# Heavier rider nutrition?



## wrecognize (Dec 30, 2013)

Hey guys just curious how being a heavier rider affects the given or prescribed amounts on alot of the supplements out there. Most of what Ive seen is a generic amount, 2 per serving and so on. I wanted to give Sportlegs a try but Im a little nervous about having to take 5 pills for what they recommend. Ive read some people have issues with 1 pill. I know everyone is different but just curious what the heavier guys use and think. Talking more about products for training rides as well as race day. I cant see how the amount of product would be the same for me and my 140lb friend. I weigh 240 by the way.


----------



## mabrodis (Oct 19, 2005)

wrecognize said:


> Hey guys just curious how being a heavier rider affects the given or prescribed amounts on alot of the supplements out there. Most of what Ive seen is a generic amount, 2 per serving and so on.

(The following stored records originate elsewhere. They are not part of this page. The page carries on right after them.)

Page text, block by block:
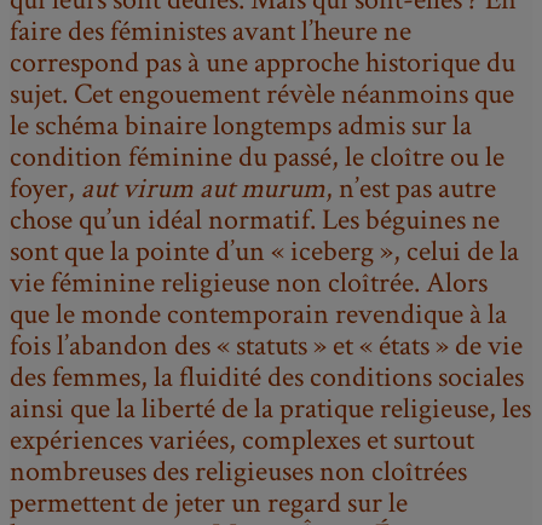
faire des féministes avant l’heure ne
correspond pas à une approche historique du
sujet. Cet engouement révèle néanmoins que
le schéma binaire longtemps admis sur la
condition féminine du passé, le cloître ou le
foyer, aut virum aut murum, n’est pas autre
chose qu’un idéal normatif. Les béguines ne
sont que la pointe d’un « iceberg », celui de la
vie féminine religieuse non cloîtrée. Alors
que le monde contemporain revendique à la
fois l’abandon des « statuts » et « états » de vie
des femmes, la fluidité des conditions sociales
ainsi que la liberté de la pratique religieuse, les
expériences variées, complexes et surtout
nombreuses des religieuses non cloîtrées
permettent de jeter un regard sur le
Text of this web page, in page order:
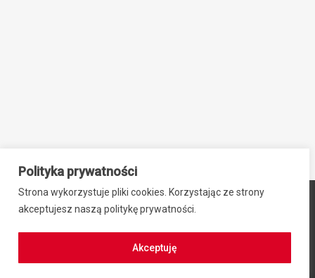
Polityka prywatności
Strona wykorzystuje pliki cookies. Korzystając ze strony
akceptujesz naszą politykę prywatności.
Akceptuję
© 2024 ZIB-EK PRZEMYSŁAW SIEBNER, ul. Stefana Okrzei 2,
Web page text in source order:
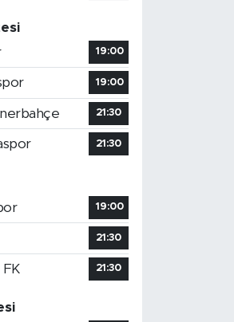
19:00
19:00
21:30
21:30
19:00
21:30
21:30

I wanted to give Sportlegs a try but Im a little nervous about having to take 5 pills for what they recommend. Ive read some people have issues with 1 pill. I know everyone is different but just curious what the heavier guys use and think. Talking more about products for training rides as well as race day. I cant see how the amount of product would be the same for me and my 140lb friend. I weigh 240 by the way.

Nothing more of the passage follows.